* [Exercise objective]:
Each record should be retyped word for word.

[Stored items from a collection]
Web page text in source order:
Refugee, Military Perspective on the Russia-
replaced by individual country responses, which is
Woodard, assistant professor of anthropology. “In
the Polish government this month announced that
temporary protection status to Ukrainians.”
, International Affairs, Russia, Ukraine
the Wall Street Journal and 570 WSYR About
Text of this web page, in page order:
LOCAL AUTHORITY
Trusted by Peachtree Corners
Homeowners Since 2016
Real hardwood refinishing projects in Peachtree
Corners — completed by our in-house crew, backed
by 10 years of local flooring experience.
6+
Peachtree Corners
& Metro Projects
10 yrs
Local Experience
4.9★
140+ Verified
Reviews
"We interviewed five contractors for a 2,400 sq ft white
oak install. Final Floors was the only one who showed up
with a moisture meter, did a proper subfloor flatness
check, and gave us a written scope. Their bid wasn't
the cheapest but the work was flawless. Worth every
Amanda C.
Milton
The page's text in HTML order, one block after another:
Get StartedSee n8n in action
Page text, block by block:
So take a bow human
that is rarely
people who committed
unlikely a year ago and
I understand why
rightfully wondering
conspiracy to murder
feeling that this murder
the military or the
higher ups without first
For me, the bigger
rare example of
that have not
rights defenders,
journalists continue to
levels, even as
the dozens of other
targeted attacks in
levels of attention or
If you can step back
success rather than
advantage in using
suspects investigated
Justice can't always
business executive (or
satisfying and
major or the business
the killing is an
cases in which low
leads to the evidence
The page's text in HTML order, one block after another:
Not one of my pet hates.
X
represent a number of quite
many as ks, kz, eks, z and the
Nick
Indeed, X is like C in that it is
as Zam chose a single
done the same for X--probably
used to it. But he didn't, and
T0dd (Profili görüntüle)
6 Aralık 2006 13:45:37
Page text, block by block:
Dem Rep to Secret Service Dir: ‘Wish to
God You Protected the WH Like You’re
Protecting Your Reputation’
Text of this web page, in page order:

* [Completed task]:
Web page text in source order:
Refugee, Military Perspective on the Russia-
replaced by individual country responses, which is
Woodard, assistant professor of anthropology. “In
the Polish government this month announced that
temporary protection status to Ukrainians.”
, International Affairs, Russia, Ukraine
the Wall Street Journal and 570 WSYR About
Text of this web page, in page order:
LOCAL AUTHORITY
Trusted by Peachtree Corners
Homeowners Since 2016
Real hardwood refinishing projects in Peachtree
Corners — completed by our in-house crew, backed
by 10 years of local flooring experience.
6+
Peachtree Corners
& Metro Projects
10 yrs
Local Experience
4.9★
140+ Verified
Reviews
"We interviewed five contractors for a 2,400 sq ft white
oak install. Final Floors was the only one who showed up
with a moisture meter, did a proper subfloor flatness
check, and gave us a written scope. Their bid wasn't
the cheapest but the work was flawless. Worth every
Amanda C.
Milton
The page's text in HTML order, one block after another:
Get StartedSee n8n in action
Page text, block by block:
So take a bow human
that is rarely
people who committed
unlikely a year ago and
I understand why
rightfully wondering
conspiracy to murder
feeling that this murder
the military or the
higher ups without first
For me, the bigger
rare example of
that have not
rights defenders,
journalists continue to
levels, even as
the dozens of other
targeted attacks in
levels of attention or
If you can step back
success rather than
advantage in using
suspects investigated
Justice can't always
business executive (or
satisfying and
major or the business
the killing is an
cases in which low
leads to the evidence
The page's text in HTML order, one block after another:
Not one of my pet hates.
X
represent a number of quite
many as ks, kz, eks, z and the
Nick
Indeed, X is like C in that it is
as Zam chose a single
done the same for X--probably
used to it. But he didn't, and
T0dd (Profili görüntüle)
6 Aralık 2006 13:45:37
Page text, block by block:
Dem Rep to Secret Service Dir: ‘Wish to
God You Protected the WH Like You’re
Protecting Your Reputation’
Text of this web page, in page order:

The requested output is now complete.